### [TASK TO CARRY OUT]
Filter the entries down to the lines containing "SELECT", and copy those lines.

------------------------------------

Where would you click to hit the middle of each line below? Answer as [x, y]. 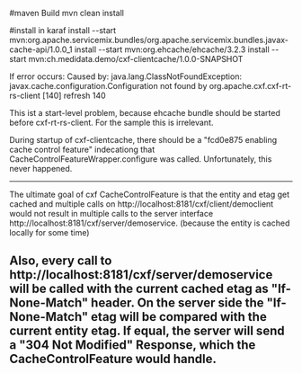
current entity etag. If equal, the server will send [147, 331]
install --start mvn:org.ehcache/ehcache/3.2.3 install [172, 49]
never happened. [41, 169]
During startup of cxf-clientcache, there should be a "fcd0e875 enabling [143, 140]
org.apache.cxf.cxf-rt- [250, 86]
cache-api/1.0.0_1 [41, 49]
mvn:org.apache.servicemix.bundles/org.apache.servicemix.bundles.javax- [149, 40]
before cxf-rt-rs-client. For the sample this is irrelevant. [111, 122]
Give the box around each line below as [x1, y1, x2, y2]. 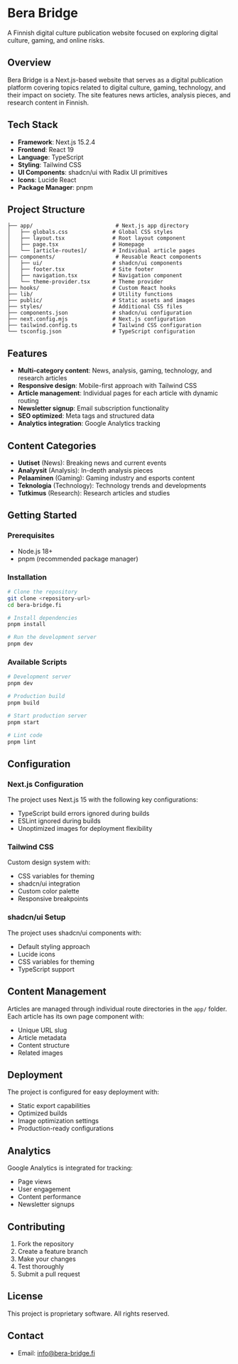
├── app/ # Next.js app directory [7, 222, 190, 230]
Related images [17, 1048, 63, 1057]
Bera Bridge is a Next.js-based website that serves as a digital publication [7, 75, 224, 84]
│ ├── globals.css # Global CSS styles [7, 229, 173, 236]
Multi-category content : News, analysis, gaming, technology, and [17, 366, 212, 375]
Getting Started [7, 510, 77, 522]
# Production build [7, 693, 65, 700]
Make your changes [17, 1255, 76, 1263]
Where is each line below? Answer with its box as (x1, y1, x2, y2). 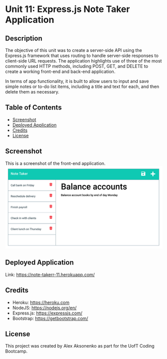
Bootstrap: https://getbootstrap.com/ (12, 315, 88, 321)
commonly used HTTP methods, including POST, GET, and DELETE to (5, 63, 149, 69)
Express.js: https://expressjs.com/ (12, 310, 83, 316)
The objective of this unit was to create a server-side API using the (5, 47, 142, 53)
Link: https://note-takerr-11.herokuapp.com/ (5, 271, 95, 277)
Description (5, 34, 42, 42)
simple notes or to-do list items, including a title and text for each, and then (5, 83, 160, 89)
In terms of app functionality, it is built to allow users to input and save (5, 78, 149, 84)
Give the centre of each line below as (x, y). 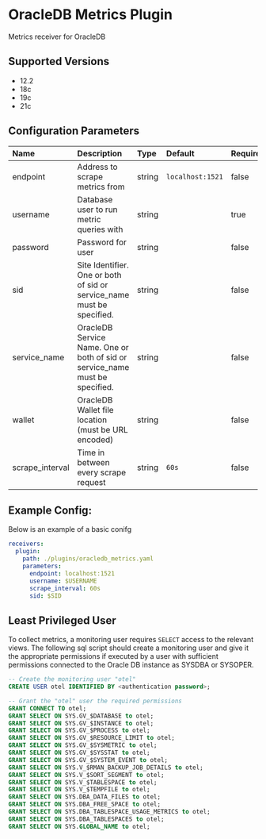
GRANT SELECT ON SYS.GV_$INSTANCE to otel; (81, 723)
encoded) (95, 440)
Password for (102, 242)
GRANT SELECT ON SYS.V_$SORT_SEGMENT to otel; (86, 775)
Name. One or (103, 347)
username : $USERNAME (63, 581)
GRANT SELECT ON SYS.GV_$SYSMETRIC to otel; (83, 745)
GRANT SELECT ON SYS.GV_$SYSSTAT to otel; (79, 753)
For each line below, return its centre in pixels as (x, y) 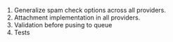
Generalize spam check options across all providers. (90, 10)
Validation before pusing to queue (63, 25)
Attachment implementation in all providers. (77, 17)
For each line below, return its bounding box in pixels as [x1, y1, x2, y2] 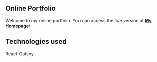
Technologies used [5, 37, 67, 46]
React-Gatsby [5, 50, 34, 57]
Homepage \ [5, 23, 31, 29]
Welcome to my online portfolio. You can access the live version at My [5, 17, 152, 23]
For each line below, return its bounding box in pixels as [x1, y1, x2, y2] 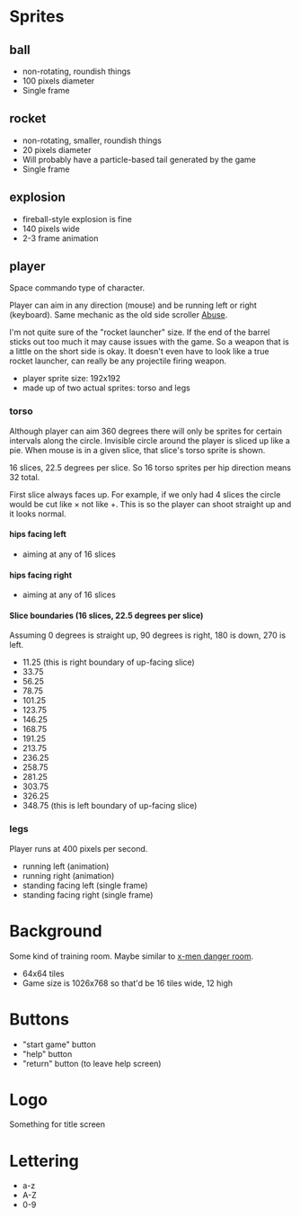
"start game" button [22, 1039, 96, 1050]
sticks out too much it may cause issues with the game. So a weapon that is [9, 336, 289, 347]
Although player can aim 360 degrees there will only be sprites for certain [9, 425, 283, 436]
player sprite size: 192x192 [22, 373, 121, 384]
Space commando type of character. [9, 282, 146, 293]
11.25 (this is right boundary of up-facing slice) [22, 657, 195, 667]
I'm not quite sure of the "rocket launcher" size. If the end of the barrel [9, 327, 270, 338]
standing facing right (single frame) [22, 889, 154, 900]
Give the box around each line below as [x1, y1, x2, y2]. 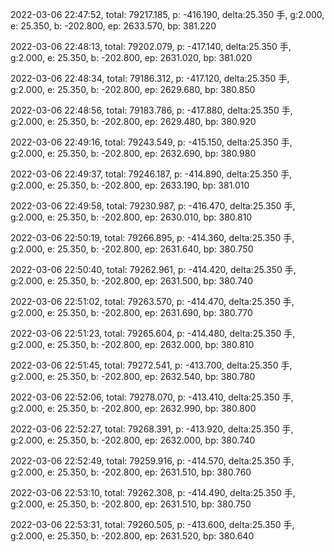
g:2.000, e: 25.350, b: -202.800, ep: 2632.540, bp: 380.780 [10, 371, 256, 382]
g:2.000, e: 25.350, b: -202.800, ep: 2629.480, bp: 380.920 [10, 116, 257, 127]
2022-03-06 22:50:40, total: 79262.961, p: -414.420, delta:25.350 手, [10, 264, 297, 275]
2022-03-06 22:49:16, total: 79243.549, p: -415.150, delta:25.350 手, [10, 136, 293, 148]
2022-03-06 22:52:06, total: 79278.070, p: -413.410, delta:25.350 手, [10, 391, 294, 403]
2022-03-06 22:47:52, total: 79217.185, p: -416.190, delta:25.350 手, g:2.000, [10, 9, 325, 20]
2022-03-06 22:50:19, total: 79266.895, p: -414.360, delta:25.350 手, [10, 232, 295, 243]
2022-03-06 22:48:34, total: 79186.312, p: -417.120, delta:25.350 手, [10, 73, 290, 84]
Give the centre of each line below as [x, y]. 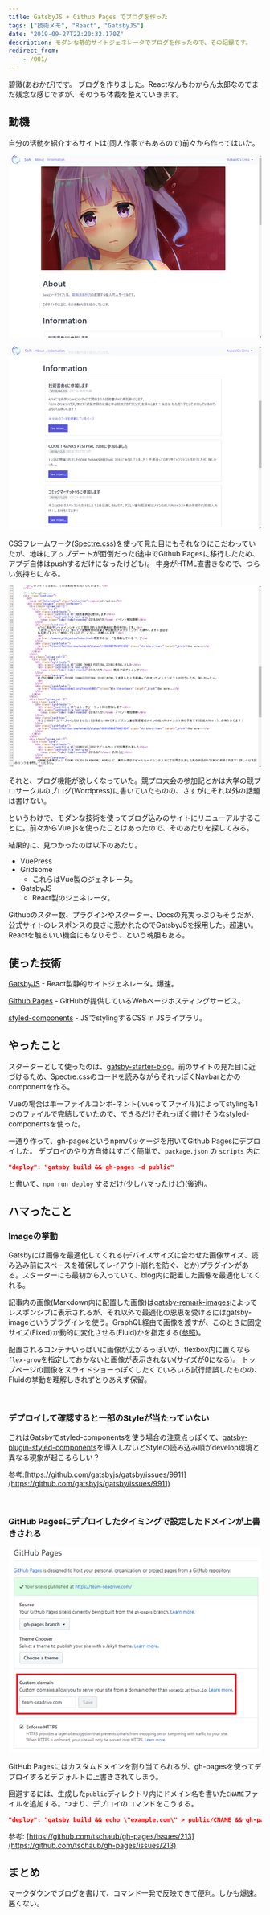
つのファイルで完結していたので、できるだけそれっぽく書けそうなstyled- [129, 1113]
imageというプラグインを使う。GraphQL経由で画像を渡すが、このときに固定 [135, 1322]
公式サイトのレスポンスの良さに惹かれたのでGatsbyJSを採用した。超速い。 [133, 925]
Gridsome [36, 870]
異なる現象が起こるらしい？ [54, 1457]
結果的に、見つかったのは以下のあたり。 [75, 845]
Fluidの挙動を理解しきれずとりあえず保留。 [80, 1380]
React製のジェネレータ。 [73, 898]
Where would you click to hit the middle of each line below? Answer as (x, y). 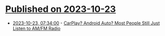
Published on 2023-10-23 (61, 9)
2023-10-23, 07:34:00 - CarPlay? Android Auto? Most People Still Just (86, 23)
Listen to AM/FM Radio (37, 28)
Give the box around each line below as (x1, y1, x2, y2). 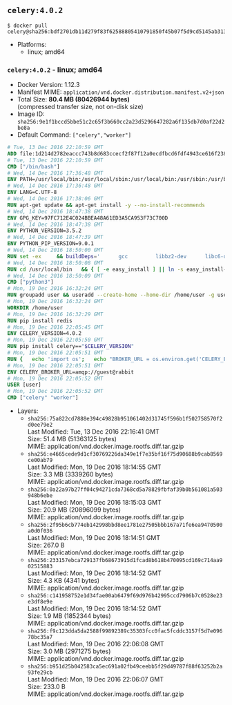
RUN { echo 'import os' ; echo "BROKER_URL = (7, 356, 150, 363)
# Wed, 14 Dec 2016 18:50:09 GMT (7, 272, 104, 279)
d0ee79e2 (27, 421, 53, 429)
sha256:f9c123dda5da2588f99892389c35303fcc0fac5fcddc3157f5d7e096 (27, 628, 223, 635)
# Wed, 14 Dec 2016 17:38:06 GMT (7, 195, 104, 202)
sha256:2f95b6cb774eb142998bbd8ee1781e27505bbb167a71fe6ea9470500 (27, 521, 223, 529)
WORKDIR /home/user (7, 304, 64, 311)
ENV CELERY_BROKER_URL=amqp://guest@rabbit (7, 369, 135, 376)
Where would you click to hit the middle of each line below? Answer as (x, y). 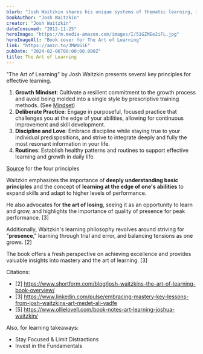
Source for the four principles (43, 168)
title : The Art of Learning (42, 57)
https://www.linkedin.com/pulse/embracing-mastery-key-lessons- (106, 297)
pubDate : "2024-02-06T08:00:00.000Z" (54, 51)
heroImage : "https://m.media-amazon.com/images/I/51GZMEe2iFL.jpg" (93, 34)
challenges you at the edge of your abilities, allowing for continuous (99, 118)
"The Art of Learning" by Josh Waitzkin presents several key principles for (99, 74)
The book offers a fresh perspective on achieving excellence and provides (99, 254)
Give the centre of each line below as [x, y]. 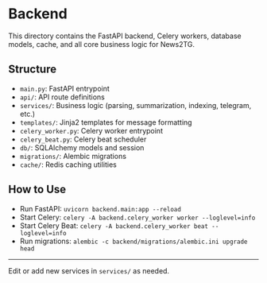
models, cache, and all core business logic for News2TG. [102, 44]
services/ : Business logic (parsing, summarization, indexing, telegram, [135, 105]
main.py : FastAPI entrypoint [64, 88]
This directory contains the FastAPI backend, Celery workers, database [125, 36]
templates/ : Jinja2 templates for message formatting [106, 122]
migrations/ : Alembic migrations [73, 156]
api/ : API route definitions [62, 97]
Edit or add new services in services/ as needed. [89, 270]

------------------------------------

### [ANSWER BELOW]
GRANT SELECT ON SYS.GV_$INSTANCE to otel; (81, 723)
GRANT SELECT ON SYS.V_$SORT_SEGMENT to otel; (86, 775)
GRANT SELECT ON SYS.GV_$SYSMETRIC to otel; (83, 745)
GRANT SELECT ON SYS.GV_$SYSSTAT to otel; (79, 753)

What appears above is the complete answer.